__Material for the task__.
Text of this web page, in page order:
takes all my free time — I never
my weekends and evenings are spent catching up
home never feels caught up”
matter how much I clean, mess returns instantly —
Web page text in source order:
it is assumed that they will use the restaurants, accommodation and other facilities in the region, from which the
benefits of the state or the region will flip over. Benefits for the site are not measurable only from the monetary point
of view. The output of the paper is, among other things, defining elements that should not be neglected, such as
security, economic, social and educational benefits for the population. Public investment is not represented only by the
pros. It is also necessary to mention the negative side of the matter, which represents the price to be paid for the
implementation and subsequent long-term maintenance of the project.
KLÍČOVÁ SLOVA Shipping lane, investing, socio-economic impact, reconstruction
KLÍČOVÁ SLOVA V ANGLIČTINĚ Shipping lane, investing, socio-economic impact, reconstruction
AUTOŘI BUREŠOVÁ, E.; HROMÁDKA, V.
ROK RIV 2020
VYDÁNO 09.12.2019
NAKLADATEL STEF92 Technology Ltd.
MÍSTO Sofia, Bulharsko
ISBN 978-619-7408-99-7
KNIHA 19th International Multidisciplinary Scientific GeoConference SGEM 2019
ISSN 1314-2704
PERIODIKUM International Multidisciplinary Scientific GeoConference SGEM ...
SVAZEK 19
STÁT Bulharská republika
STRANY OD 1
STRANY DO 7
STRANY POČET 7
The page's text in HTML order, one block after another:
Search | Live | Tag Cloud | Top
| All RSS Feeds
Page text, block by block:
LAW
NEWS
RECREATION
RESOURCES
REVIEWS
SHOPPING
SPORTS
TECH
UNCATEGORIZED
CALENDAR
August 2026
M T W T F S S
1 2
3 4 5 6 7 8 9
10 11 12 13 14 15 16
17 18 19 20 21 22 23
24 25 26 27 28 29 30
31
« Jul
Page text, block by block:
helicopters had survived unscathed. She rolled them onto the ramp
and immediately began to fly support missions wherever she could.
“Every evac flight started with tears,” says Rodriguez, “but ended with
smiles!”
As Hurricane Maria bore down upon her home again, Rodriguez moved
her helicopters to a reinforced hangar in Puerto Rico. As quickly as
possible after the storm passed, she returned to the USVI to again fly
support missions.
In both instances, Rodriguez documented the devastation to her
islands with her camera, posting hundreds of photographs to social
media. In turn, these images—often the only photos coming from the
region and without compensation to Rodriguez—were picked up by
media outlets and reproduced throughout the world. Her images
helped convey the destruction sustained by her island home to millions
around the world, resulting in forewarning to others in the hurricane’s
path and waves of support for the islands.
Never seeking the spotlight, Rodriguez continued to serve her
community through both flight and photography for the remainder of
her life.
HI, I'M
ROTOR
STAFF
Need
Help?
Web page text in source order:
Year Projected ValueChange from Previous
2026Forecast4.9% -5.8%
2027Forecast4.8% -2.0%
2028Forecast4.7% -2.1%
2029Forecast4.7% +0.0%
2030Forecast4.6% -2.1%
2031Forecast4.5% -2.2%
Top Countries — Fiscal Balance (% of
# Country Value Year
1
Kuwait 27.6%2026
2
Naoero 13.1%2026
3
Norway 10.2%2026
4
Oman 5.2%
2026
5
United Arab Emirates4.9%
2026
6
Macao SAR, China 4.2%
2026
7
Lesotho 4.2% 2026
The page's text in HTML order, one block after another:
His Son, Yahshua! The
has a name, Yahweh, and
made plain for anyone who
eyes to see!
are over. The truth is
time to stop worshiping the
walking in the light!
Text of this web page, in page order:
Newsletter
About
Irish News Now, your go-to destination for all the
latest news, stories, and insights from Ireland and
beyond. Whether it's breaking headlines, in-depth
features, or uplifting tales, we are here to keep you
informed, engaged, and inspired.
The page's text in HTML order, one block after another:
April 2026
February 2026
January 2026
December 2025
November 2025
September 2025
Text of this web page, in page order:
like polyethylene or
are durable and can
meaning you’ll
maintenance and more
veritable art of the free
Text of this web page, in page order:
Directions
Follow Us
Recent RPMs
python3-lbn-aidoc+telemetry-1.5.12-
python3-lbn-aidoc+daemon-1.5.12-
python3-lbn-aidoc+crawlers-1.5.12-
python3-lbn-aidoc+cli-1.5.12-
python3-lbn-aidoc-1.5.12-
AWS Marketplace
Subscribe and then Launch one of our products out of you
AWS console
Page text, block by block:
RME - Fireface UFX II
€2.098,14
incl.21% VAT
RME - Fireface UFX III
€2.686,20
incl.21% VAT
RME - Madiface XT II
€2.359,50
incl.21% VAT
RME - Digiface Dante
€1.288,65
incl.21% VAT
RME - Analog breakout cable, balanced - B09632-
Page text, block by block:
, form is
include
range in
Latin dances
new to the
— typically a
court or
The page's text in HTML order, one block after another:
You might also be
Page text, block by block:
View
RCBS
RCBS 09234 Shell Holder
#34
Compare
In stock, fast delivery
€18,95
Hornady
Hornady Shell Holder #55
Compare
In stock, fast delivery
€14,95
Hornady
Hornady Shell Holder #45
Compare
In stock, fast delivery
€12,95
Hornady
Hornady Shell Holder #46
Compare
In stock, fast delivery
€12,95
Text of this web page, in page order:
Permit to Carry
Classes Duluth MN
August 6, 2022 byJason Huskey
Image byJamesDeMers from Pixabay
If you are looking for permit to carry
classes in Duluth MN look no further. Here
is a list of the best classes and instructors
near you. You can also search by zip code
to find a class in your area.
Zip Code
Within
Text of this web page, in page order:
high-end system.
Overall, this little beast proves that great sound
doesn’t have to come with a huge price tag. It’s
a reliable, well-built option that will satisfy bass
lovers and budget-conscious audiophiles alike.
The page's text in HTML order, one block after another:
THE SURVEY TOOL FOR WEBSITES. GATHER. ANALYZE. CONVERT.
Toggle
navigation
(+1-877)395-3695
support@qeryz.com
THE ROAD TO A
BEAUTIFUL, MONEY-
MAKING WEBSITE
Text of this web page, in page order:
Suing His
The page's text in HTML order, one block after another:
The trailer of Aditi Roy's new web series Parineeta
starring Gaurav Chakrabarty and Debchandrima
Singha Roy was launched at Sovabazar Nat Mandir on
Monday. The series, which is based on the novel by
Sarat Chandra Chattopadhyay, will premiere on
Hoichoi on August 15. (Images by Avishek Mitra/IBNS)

__Task item__. Transcribe each record exactly as it is written above.

__Response area__.
Text of this web page, in page order:
takes all my free time — I never
my weekends and evenings are spent catching up
home never feels caught up”
matter how much I clean, mess returns instantly —
Web page text in source order:
it is assumed that they will use the restaurants, accommodation and other facilities in the region, from which the
benefits of the state or the region will flip over. Benefits for the site are not measurable only from the monetary point
of view. The output of the paper is, among other things, defining elements that should not be neglected, such as
security, economic, social and educational benefits for the population. Public investment is not represented only by the
pros. It is also necessary to mention the negative side of the matter, which represents the price to be paid for the
implementation and subsequent long-term maintenance of the project.
KLÍČOVÁ SLOVA Shipping lane, investing, socio-economic impact, reconstruction
KLÍČOVÁ SLOVA V ANGLIČTINĚ Shipping lane, investing, socio-economic impact, reconstruction
AUTOŘI BUREŠOVÁ, E.; HROMÁDKA, V.
ROK RIV 2020
VYDÁNO 09.12.2019
NAKLADATEL STEF92 Technology Ltd.
MÍSTO Sofia, Bulharsko
ISBN 978-619-7408-99-7
KNIHA 19th International Multidisciplinary Scientific GeoConference SGEM 2019
ISSN 1314-2704
PERIODIKUM International Multidisciplinary Scientific GeoConference SGEM ...
SVAZEK 19
STÁT Bulharská republika
STRANY OD 1
STRANY DO 7
STRANY POČET 7
The page's text in HTML order, one block after another:
Search | Live | Tag Cloud | Top
| All RSS Feeds
Page text, block by block:
LAW
NEWS
RECREATION
RESOURCES
REVIEWS
SHOPPING
SPORTS
TECH
UNCATEGORIZED
CALENDAR
August 2026
M T W T F S S
1 2
3 4 5 6 7 8 9
10 11 12 13 14 15 16
17 18 19 20 21 22 23
24 25 26 27 28 29 30
31
« Jul
Page text, block by block:
helicopters had survived unscathed. She rolled them onto the ramp
and immediately began to fly support missions wherever she could.
“Every evac flight started with tears,” says Rodriguez, “but ended with
smiles!”
As Hurricane Maria bore down upon her home again, Rodriguez moved
her helicopters to a reinforced hangar in Puerto Rico. As quickly as
possible after the storm passed, she returned to the USVI to again fly
support missions.
In both instances, Rodriguez documented the devastation to her
islands with her camera, posting hundreds of photographs to social
media. In turn, these images—often the only photos coming from the
region and without compensation to Rodriguez—were picked up by
media outlets and reproduced throughout the world. Her images
helped convey the destruction sustained by her island home to millions
around the world, resulting in forewarning to others in the hurricane’s
path and waves of support for the islands.
Never seeking the spotlight, Rodriguez continued to serve her
community through both flight and photography for the remainder of
her life.
HI, I'M
ROTOR
STAFF
Need
Help?
Web page text in source order:
Year Projected ValueChange from Previous
2026Forecast4.9% -5.8%
2027Forecast4.8% -2.0%
2028Forecast4.7% -2.1%
2029Forecast4.7% +0.0%
2030Forecast4.6% -2.1%
2031Forecast4.5% -2.2%
Top Countries — Fiscal Balance (% of
# Country Value Year
1
Kuwait 27.6%2026
2
Naoero 13.1%2026
3
Norway 10.2%2026
4
Oman 5.2%
2026
5
United Arab Emirates4.9%
2026
6
Macao SAR, China 4.2%
2026
7
Lesotho 4.2% 2026
The page's text in HTML order, one block after another:
His Son, Yahshua! The
has a name, Yahweh, and
made plain for anyone who
eyes to see!
are over. The truth is
time to stop worshiping the
walking in the light!
Text of this web page, in page order:
Newsletter
About
Irish News Now, your go-to destination for all the
latest news, stories, and insights from Ireland and
beyond. Whether it's breaking headlines, in-depth
features, or uplifting tales, we are here to keep you
informed, engaged, and inspired.
The page's text in HTML order, one block after another:
April 2026
February 2026
January 2026
December 2025
November 2025
September 2025
Text of this web page, in page order:
like polyethylene or
are durable and can
meaning you’ll
maintenance and more
veritable art of the free
Text of this web page, in page order:
Directions
Follow Us
Recent RPMs
python3-lbn-aidoc+telemetry-1.5.12-
python3-lbn-aidoc+daemon-1.5.12-
python3-lbn-aidoc+crawlers-1.5.12-
python3-lbn-aidoc+cli-1.5.12-
python3-lbn-aidoc-1.5.12-
AWS Marketplace
Subscribe and then Launch one of our products out of you
AWS console
Page text, block by block:
RME - Fireface UFX II
€2.098,14
incl.21% VAT
RME - Fireface UFX III
€2.686,20
incl.21% VAT
RME - Madiface XT II
€2.359,50
incl.21% VAT
RME - Digiface Dante
€1.288,65
incl.21% VAT
RME - Analog breakout cable, balanced - B09632-
Page text, block by block:
, form is
include
range in
Latin dances
new to the
— typically a
court or
The page's text in HTML order, one block after another:
You might also be
Page text, block by block:
View
RCBS
RCBS 09234 Shell Holder
#34
Compare
In stock, fast delivery
€18,95
Hornady
Hornady Shell Holder #55
Compare
In stock, fast delivery
€14,95
Hornady
Hornady Shell Holder #45
Compare
In stock, fast delivery
€12,95
Hornady
Hornady Shell Holder #46
Compare
In stock, fast delivery
€12,95
Text of this web page, in page order:
Permit to Carry
Classes Duluth MN
August 6, 2022 byJason Huskey
Image byJamesDeMers from Pixabay
If you are looking for permit to carry
classes in Duluth MN look no further. Here
is a list of the best classes and instructors
near you. You can also search by zip code
to find a class in your area.
Zip Code
Within
Text of this web page, in page order:
high-end system.
Overall, this little beast proves that great sound
doesn’t have to come with a huge price tag. It’s
a reliable, well-built option that will satisfy bass
lovers and budget-conscious audiophiles alike.
The page's text in HTML order, one block after another:
THE SURVEY TOOL FOR WEBSITES. GATHER. ANALYZE. CONVERT.
Toggle
navigation
(+1-877)395-3695
support@qeryz.com
THE ROAD TO A
BEAUTIFUL, MONEY-
MAKING WEBSITE
Text of this web page, in page order:
Suing His
The page's text in HTML order, one block after another:
The trailer of Aditi Roy's new web series Parineeta
starring Gaurav Chakrabarty and Debchandrima
Singha Roy was launched at Sovabazar Nat Mandir on
Monday. The series, which is based on the novel by
Sarat Chandra Chattopadhyay, will premiere on
Hoichoi on August 15. (Images by Avishek Mitra/IBNS)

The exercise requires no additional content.